Tuesday, May 18, 2010

To See How National Health Reform Could Play Out, Watch Massachusetts Carefully


In 2006, Massachusetts enacted a series of health reforms similar in many ways to those enacted at the national level in 2010. The state instituted an "individual mandate," an independent insurance "exchange," expansion of publicly funded health programs, and individual market reforms. The hope was to make insurance more affordable by adding more people to the insured pool.

That hasn't happened, because lawmakers forgot (or perhaps never bothered to learn) that most of an insurance premium derives from the prices paid out for medical services under the policy.

By insuring more individuals, the reform law increased demand for services, creating upward price pressure. Do you suppose a doctor with a waiting list of 1,600 individuals could afford to raise prices just a bit? Ya' think?

Insurers, taking such price increases into account, foresaw premium increases. But big premium increases didn't fit the nice political picture of How Things Are Supposed To Be, particularly when Massachusetts is the poster child for federal health reform eforts. A disaster in Massachusetts would take the momentum out of national efforts modeled on the same principles.

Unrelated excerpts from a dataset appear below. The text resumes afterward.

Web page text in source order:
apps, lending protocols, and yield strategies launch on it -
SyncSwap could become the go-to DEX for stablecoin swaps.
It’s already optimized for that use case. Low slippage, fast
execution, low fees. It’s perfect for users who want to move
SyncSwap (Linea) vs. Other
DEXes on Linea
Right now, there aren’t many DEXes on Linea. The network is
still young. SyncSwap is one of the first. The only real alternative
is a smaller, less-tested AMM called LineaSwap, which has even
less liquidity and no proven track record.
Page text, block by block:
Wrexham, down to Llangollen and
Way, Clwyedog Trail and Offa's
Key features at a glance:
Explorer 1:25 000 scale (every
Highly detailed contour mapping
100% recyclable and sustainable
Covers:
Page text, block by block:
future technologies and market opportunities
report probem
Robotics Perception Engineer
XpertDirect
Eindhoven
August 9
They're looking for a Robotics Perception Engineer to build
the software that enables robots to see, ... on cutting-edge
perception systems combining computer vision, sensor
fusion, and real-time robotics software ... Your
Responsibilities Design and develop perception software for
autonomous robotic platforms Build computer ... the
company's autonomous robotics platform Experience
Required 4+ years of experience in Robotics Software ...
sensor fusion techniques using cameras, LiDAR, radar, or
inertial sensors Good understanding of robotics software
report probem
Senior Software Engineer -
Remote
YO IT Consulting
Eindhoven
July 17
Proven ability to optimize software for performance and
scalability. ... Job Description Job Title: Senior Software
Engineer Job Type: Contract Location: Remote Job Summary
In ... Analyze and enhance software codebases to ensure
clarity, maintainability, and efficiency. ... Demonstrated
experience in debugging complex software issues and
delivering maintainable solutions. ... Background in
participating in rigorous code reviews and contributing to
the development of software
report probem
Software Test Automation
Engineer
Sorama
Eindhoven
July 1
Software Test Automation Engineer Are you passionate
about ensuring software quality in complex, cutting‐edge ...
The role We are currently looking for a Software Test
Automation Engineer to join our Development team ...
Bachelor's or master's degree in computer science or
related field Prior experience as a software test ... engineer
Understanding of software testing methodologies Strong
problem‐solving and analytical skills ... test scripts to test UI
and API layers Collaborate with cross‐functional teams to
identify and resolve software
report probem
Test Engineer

So to make it right, Massachusetts insurance regulators simply declared all of the premium increases "unreasonable" and denied them. (OK, not ALL - - just 235 out of 274.)

Now what do you get if you are an insurer and you have upward pressure on your expense side and a regulator has imposed a freeze on your revenue side? You get losses. Big time.

Here in New York we have heard this song before. A couple of times, actually, but most recently when it was revealed that Physicians' Reciprocal, a medical malpractice insurer, was more than $43 million in the hole and insolvent from an accounting perspective. Why? In no small part because Eliot Spitzer, before being drummed out of office for soliciting prostitutes, imposed a premium freeze on malpractice insurance rates. Like the Massachusetts freezes, that was done for political reasons. Like the Massachusetts freezes, the result is cash-strapped insurers.

Health care providers like to pretend that health insurers hold all the cards when in comes to negotiating price. Available data (again from Massachusetts) suggest otherwise. Networks sell policies, and in the case of sole hospitals in unpopulated areas insurers are virtually at the mercy of the hospital - - because without the hospital, the health plan can't sell any policies at all.

If all of this is true, Massachusetts hospitals should be sitting fat and happy under the new reform regime. And indeed they are.

Health plans are also boxed in by federal anti-kickback and antitrust laws, which prevent them in many cases from forging new relationships with providers or devising new payment methods that would incent quality over quantity.

As a result, there is very little, if any, downward pressure on the largest component of health insurance premiums - - the price of medical services. And so the costs go up - - and up and up and up. Even in places like Provo, Utah, where healthy residents live in an area dominated by a medical system famed for its quality-over-quantity intitiatives, the price of care is still soaring.

Massachusetts proves that spreading the pain over a larger pool of members still results in unbearable pain when no effort is made to control the cost of care. The federal reform effort is not much different. Health reform proponents point to a few measures in the bill that hint at cost control. This is tinkering, if you could even call it that.

The Obama administration will do its best in the coming months to prop up Massachusetts and to paint a rosy, rosy picture of health reform. It will do this to protect the Democrats in Congress who supported the measures and try to avoid bloodletting at the polls.

It will do this at the ultimate expense of the ultimate payors for health care services: you and I.

A free market would require health care providers to justify their prices to the ultimate payors - - their patients. The problem with health care is that the current market is anything but free. Unless and until we take steps in that direction, look for the cost of care to go nowhere but up.